The fix is not in the router. It's in what happens before an agent is allowed to signal. A verification gate — a script that checks pytest exit codes, mypy output, and git working tree cleanliness — runs between "agent thinks it's done" and "agent signals done." The gate is application logic, not routing logic, and that boundary is important. The router stays simple because it doesn't try to understand work. It just moves messages and tracks state.
This separation is where Pat Helland's concept of "data on the outside" becomes relevant. Helland argues that data shared between services must be immutable and well-defined, while data inside a service can be messy and mutable. The agent-router enforces exactly this boundary. Inside an agent, anything goes — exploratory searches, failed edits, experimental branches. But the data that crosses the router (signals, blackboard entries) is structured and append-only. Agents can write to the blackboard but not delete from it.
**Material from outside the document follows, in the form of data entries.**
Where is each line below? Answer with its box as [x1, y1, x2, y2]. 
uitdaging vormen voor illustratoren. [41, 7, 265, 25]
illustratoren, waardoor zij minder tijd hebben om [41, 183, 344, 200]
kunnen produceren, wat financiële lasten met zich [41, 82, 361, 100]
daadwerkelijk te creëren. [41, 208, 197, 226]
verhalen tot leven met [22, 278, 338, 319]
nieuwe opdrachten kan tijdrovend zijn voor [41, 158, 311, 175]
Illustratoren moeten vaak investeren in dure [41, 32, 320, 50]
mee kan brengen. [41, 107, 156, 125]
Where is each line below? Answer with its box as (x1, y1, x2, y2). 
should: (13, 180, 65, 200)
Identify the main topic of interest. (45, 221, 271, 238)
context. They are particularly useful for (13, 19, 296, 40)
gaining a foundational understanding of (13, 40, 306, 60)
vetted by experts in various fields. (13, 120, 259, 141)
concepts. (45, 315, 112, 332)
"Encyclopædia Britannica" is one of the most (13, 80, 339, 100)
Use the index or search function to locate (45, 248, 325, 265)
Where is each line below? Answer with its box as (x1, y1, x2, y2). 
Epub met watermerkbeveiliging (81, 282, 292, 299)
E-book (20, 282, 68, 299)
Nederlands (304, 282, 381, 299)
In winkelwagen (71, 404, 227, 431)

Signals are state transitions, not states — you can signal done but you can't un-signal it.
The Feedback Loop That Compounds
After each workflow completes, an analyst agent reads the blackboard entries and workflow signals, extracts patterns, and writes learnings back to the roster's knowledge directory. Those learnings get injected into agent prompts for subsequent workflows. By February 21, agents running content workflows already had accumulated context about formatting preferences, common revision triggers, and coordination timing. A content-writer that had received feedback about blog post structure in previous runs started producing cleaner first drafts because its prompt included those learnings.
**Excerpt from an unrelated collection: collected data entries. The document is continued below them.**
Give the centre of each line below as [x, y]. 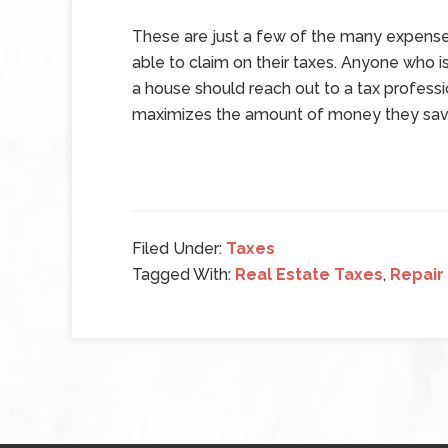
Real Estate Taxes [309, 274]
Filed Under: [179, 248]
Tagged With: [183, 274]

The loop is: execute workflow → analyst reads artifacts → extract patterns → inject into future agents. The router enables this by making all workflow artifacts (signals, blackboard entries, message logs) available for post-hoc analysis. The analyst doesn't need special access — it registers like any other agent, reads the blackboard, and writes its findings. The same six primitives that run the workflow also support the meta-workflow of learning from it.
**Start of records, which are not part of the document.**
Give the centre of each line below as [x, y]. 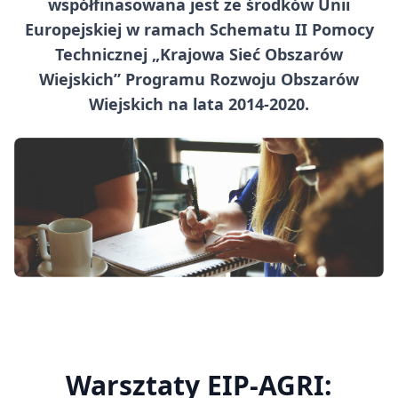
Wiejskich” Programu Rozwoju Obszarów [199, 80]
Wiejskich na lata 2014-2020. [199, 104]
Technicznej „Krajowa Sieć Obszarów [199, 55]
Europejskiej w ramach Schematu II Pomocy [199, 30]
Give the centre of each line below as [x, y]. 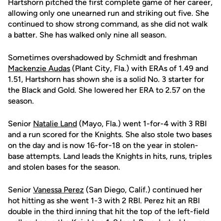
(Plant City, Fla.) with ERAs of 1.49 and [139, 68]
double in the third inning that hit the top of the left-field [109, 211]
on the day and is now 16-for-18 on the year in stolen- [103, 145]
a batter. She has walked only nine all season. [87, 35]
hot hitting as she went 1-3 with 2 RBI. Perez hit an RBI [104, 201]
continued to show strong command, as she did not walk [108, 24]
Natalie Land [55, 124]
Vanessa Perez [58, 190]

The risk is recursion. Analyst agents can extract patterns about the analysis process itself, filling the knowledge store with observations about observation. The containment mechanism is a classification gate applied at extraction time: every pattern must be actionable by a non-analyst agent, grounded in a specific technical artifact, and validated by a subsequent workflow where it changed behavior. Patterns that only analysts can use get filtered out.
Routing Is the Hard Problem
The agent-router is infrastructure. It moves bytes between processes. The genuinely difficult question it surfaces is not how agents coordinate but whether they should. A three-line configuration change doesn't need a dev-QA pair, a blackboard, and a revision cycle. A multi-module refactor does. The router serves both cases identically — same registration, same heartbeats, same signals — which means the router itself provides no guidance on when to use it.
This is by design. A switchboard doesn't decide who should call whom. But it means the highest-leverage component in the system isn't the router at all. It's the dispatch layer above it that examines a task, estimates its complexity, and decides whether to route it through full multi-agent orchestration, lightweight single-agent execution, or no coordination at all. The router makes that dispatch possible by providing a uniform protocol. The dispatch layer makes it worthwhile by ensuring the protocol gets used only when it earns its keep.
Six primitives. No intelligence. No opinions about what constitutes good work. The agent-router is deliberately less than what you'd expect from the center of a multi-agent system, and that restraint is precisely what makes it scale.